Work to be completed. When the line containing "Page text, block" is found in the data below, give it again along with every later line, exactly; drop the pictures.

── Records supplied ──

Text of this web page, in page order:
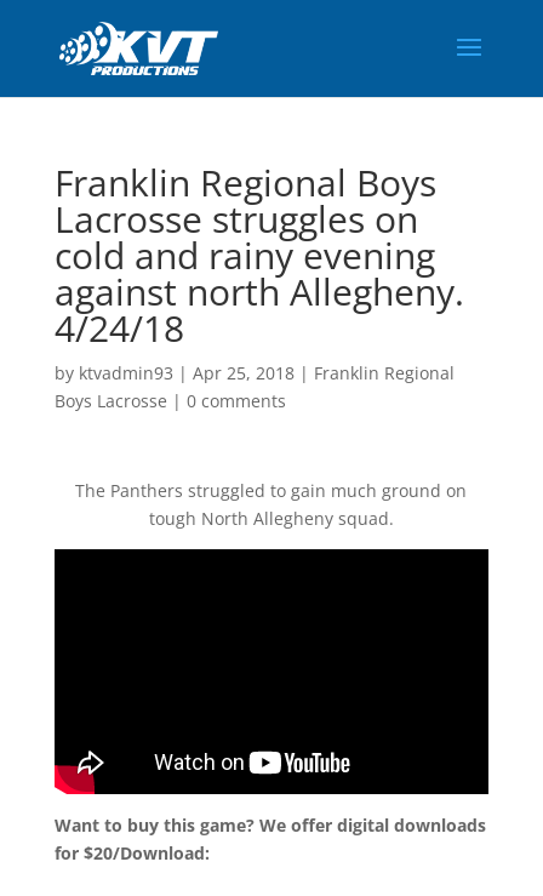
Franklin Regional Boys
Lacrosse struggles on
cold and rainy evening
against north Allegheny.
4/24/18
by ktvadmin93 | Apr 25, 2018| Franklin Regional
Boys Lacrosse | 0 comments
The Panthers struggled to gain much ground on
tough North Allegheny squad.
Want to buy this game? We offer digital downloads
for $20/Download:
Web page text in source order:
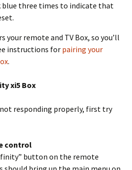
blue three times to indicate that
your remote and TV Box, so you’ll
instructions for pairing your
.
xi5 Box
responding properly, first try
control
button on the remote
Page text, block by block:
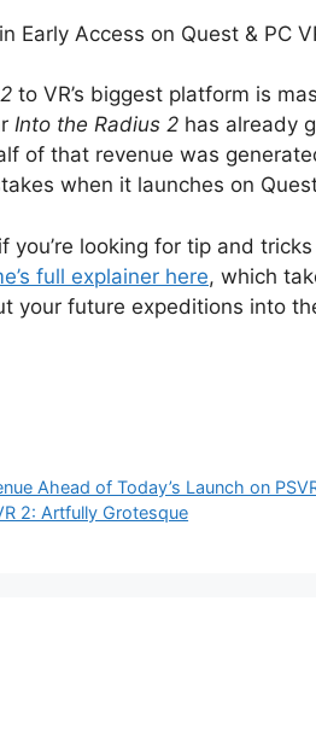
Early Access on Quest & PC
to VR’s biggest platform is
Into the Radius 2 has already
of that revenue was
when it launches on
you’re looking for tip and
full explainer here, which
your future expeditions into
Ahead of Today’s Launch on
2: Artfully Grotesque

───

Written solution.
Page text, block by block:
Early Access on Quest & PC
to VR’s biggest platform is
Into the Radius 2 has already
of that revenue was
when it launches on
you’re looking for tip and
full explainer here, which
your future expeditions into
Ahead of Today’s Launch on
2: Artfully Grotesque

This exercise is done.